**Problem details:** Please show each line of the listing where "Spondyloarthritis" is present.

Input material: Begin

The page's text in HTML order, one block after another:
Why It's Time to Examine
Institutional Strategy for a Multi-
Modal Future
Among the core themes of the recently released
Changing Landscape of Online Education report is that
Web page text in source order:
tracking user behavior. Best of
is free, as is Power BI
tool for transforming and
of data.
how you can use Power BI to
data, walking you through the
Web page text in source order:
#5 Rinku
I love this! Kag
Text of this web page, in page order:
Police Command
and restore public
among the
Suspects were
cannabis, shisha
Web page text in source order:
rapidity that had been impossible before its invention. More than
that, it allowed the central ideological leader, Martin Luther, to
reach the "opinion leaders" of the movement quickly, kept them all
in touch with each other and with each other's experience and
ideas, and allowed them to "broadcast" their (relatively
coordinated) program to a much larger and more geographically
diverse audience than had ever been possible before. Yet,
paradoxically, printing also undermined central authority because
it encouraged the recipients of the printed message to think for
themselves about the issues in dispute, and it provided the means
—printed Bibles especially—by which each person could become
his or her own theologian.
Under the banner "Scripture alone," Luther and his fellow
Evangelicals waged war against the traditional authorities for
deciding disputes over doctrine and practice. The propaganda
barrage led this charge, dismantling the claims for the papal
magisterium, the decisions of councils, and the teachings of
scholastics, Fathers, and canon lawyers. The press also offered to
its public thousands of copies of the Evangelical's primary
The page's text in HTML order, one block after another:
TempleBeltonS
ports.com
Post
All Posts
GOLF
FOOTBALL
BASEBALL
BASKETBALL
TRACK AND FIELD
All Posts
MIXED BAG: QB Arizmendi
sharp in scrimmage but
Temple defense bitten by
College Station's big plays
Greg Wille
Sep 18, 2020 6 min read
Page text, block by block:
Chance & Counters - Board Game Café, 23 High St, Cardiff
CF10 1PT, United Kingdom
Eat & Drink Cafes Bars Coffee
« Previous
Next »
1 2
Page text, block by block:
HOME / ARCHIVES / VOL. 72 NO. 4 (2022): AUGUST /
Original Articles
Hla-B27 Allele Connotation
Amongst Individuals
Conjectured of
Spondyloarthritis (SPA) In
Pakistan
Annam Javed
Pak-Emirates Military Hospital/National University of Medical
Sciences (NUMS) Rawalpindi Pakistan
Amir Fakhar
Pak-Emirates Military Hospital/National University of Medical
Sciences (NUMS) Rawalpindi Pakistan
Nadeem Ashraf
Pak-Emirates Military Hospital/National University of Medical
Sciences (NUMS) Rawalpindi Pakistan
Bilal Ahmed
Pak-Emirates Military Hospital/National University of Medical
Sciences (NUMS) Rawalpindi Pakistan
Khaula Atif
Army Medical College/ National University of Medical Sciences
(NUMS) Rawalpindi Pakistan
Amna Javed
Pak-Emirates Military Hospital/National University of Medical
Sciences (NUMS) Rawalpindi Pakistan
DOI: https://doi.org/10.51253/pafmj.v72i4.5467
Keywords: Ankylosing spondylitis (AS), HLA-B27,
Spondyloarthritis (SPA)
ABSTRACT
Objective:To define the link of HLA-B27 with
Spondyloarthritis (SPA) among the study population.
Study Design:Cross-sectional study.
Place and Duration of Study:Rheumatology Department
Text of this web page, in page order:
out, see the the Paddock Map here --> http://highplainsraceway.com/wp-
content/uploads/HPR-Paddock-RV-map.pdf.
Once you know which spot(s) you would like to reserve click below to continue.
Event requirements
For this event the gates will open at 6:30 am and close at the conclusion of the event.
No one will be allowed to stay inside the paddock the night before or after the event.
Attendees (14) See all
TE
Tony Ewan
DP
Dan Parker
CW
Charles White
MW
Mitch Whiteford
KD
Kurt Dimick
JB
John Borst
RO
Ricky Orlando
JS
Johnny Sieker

Input material: End

**Solution to the exercise:**
Spondyloarthritis (SPA) In
Spondyloarthritis (SPA)
Spondyloarthritis (SPA) among the study population.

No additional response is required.